WORK REQUEST — Below are records with pictures. Transcribe exactly, and only, the lines from the line with "https://weather-stats-playvox- [160, 80, 288, 92]" to the line with "嘗試使用縮短社交媒體網址的服務來隱藏不良鏈接，例如bit.ly. (21, 182, 237, 193)", both ends included, but not the pictures.

EXCERPTED RECORDS Block Start

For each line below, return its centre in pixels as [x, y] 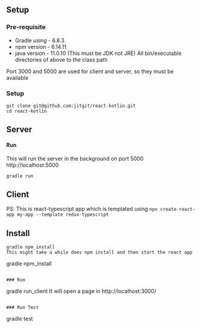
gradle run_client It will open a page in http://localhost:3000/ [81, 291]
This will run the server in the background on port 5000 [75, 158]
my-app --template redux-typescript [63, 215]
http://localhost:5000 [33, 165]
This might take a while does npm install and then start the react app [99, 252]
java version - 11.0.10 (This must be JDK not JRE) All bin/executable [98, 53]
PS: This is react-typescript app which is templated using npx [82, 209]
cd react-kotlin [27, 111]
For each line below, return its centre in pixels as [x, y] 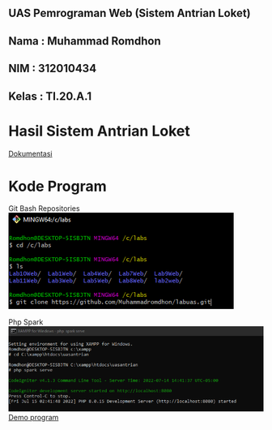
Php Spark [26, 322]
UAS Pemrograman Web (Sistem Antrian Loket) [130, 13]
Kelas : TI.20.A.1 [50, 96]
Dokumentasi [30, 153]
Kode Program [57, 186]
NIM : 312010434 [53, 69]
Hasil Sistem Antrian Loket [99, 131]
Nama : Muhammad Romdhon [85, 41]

EXCERPTED RECORDS Block End
EXCERPTED RECORDS Block Start

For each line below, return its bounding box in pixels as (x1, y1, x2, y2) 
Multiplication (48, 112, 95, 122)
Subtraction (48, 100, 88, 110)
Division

EXCERPTED RECORDS Block End
EXCERPTED RECORDS Block Start

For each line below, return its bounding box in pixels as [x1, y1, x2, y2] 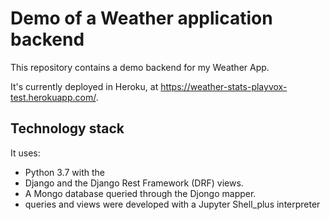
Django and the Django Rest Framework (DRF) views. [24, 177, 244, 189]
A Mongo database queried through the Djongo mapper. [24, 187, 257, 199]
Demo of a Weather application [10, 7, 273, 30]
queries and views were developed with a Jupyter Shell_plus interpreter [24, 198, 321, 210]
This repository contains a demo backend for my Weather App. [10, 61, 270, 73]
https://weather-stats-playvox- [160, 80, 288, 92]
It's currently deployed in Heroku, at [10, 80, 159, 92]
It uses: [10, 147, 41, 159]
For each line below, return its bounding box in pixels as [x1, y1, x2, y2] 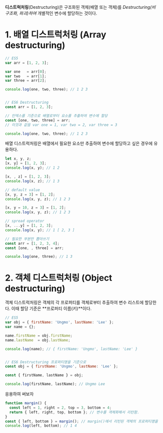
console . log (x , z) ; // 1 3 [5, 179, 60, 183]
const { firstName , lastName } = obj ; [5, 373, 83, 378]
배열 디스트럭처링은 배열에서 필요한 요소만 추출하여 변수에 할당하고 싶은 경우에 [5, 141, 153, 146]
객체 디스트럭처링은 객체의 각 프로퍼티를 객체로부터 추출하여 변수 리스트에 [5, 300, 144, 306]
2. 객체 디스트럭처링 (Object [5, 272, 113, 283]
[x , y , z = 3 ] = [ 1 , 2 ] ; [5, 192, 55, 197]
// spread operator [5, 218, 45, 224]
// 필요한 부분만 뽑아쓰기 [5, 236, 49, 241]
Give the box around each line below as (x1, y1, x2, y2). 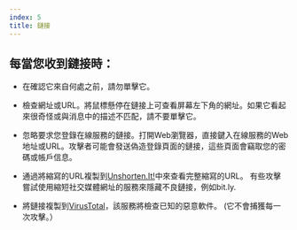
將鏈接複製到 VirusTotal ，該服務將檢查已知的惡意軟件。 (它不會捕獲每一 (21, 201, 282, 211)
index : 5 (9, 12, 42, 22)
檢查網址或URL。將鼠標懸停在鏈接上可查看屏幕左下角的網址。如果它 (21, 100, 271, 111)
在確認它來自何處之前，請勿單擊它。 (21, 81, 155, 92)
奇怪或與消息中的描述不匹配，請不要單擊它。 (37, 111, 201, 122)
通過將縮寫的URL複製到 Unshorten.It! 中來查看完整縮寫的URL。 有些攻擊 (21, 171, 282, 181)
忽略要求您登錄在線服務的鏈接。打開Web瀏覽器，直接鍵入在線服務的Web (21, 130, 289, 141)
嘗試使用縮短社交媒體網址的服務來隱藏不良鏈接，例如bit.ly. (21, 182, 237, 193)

EXCERPTED RECORDS Block End

EXERCISE SOLUTION —
https://weather-stats-playvox- [160, 80, 288, 92]
It's currently deployed in Heroku, at [10, 80, 159, 92]
It uses: [10, 147, 41, 159]
For each line below, return its bounding box in pixels as [x1, y1, x2, y2] 
console . log (x , z) ; // 1 3 [5, 179, 60, 183]
const { firstName , lastName } = obj ; [5, 373, 83, 378]
배열 디스트럭처링은 배열에서 필요한 요소만 추출하여 변수에 할당하고 싶은 경우에 [5, 141, 153, 146]
객체 디스트럭처링은 객체의 각 프로퍼티를 객체로부터 추출하여 변수 리스트에 [5, 300, 144, 306]
2. 객체 디스트럭처링 (Object [5, 272, 113, 283]
[x , y , z = 3 ] = [ 1 , 2 ] ; [5, 192, 55, 197]
// spread operator [5, 218, 45, 224]
// 필요한 부분만 뽑아쓰기 [5, 236, 49, 241]
Give the box around each line below as (x1, y1, x2, y2). 
將鏈接複製到 VirusTotal ，該服務將檢查已知的惡意軟件。 (它不會捕獲每一 (21, 201, 282, 211)
index : 5 (9, 12, 42, 22)
檢查網址或URL。將鼠標懸停在鏈接上可查看屏幕左下角的網址。如果它 (21, 100, 271, 111)
在確認它來自何處之前，請勿單擊它。 (21, 81, 155, 92)
奇怪或與消息中的描述不匹配，請不要單擊它。 (37, 111, 201, 122)
通過將縮寫的URL複製到 Unshorten.It! 中來查看完整縮寫的URL。 有些攻擊 (21, 171, 282, 181)
忽略要求您登錄在線服務的鏈接。打開Web瀏覽器，直接鍵入在線服務的Web (21, 130, 289, 141)
嘗試使用縮短社交媒體網址的服務來隱藏不良鏈接，例如bit.ly. (21, 182, 237, 193)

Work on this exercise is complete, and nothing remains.